4. I drip feed the content over next few weeks.
5. I inspect the student's profiles purchasing the course, and if they look legitimate (pirates stand out like a sore thumb), then I send them a message to thank for their purchase and politely ask for their patience as I upload the content.
6. Once I month, I patrol the search engines and build up a list of the URLS with links to the hosting sites.
7. I DMCA the file sharing sites and usually get the content taken down - most of the time, 95% of the piracy sites link to the same file shares. Therefore a quick email can kill the head of the snake.
8. I then use the tools in Google,Bing to take down the links of the piracy sites to cleanse the search engines of listings
9. In each of the courses, I now have a lecture at the beginning outlining the benefits of purchasing the courses - like help from me, fresh content, up to date content and the disadvantages of using a pirate copy and gently encourage them to buy from the official pages in Udemy.
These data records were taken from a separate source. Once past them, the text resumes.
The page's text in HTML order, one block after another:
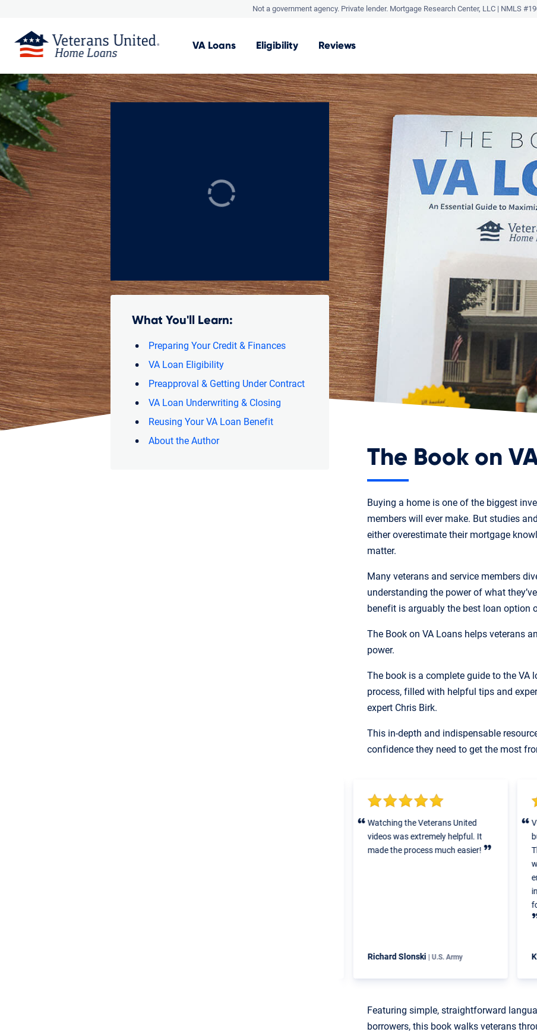
Not a government agency. Private lender. Mortgage Research Center, LLC | NMLS
VA Loans Eligibility Reviews
What You'll Learn:
Preparing Your Credit & Finances
VA Loan Eligibility
Preapproval & Getting Under Contract
VA Loan Underwriting & Closing
Reusing Your VA Loan Benefit
About the Author
The Book on
Buying a home is one of the biggest
members will ever make. But studies
either overestimate their mortgage
matter.
Many veterans and service members
understanding the power of what
benefit is arguably the best loan option
The Book on VA Loans helps veterans
power.
The book is a complete guide to the VA
process, filled with helpful tips and
expert Chris Birk.
This in-depth and indispensable
confidence they need to get the most
Watching the Veterans United
videos was extremely helpful. It
made the process much easier!
Richard Slonski| U.S. Army
Featuring simple, straightforward
borrowers, this book walks veterans
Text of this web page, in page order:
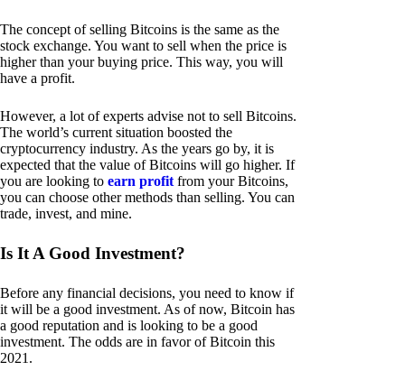
The concept of selling Bitcoins is the same as the
stock exchange. You want to sell when the price is
higher than your buying price. This way, you will
have a profit.
However, a lot of experts advise not to sell Bitcoins.
The world’s current situation boosted the
cryptocurrency industry. As the years go by, it is
expected that the value of Bitcoins will go higher. If
you are looking to earn profit from your Bitcoins,
you can choose other methods than selling. You can
trade, invest, and mine.
Is It A Good Investment?
Before any financial decisions, you need to know if
it will be a good investment. As of now, Bitcoin has
a good reputation and is looking to be a good
investment. The odds are in favor of Bitcoin this
2021.
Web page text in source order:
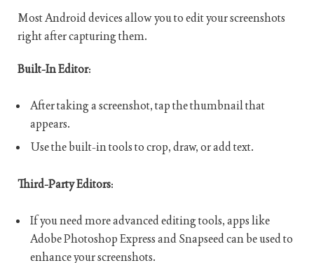
Most Android devices allow you to edit your screenshots
right after capturing them.
Built-In Editor:
After taking a screenshot, tap the thumbnail that
appears.
Use the built-in tools to crop, draw, or add text.
Third-Party Editors:
If you need more advanced editing tools, apps like
Adobe Photoshop Express and Snapseed can be used to
enhance your screenshots.
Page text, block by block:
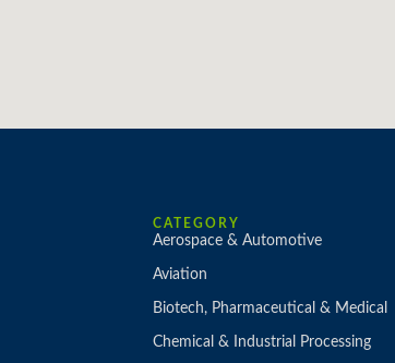
CATEGORY
Aerospace & Automotive
Aviation
Biotech, Pharmaceutical & Medical
Chemical & Industrial Processing

This may be some help to you
Thank you for this helpful response, Tim. It's so frustrating, isn't it? I've contacted the website host re: removal, contacted Udemy. I'll need to republish the courses to report the infringement through Udemy's reporting process as well, and then yes, I'll report to Bing and Google. I've had similar issues on my blog with content scraping. It's such a hassle, honestly. And this piracy site, it seems to be almost exclusively Udemy courses. Such a joke. I really do agree that Udemy could be more rigorous in not allowing anonymous sign-ups.
As for continuing with Udemy, I'm not sure at this point. I also use Teachable, which I love, and have never had issues with. But it's about helping people, right. And Udemy is a great platform with which to expand your reach and help more people.
I will think on the drip content idea, etc. Thank you again!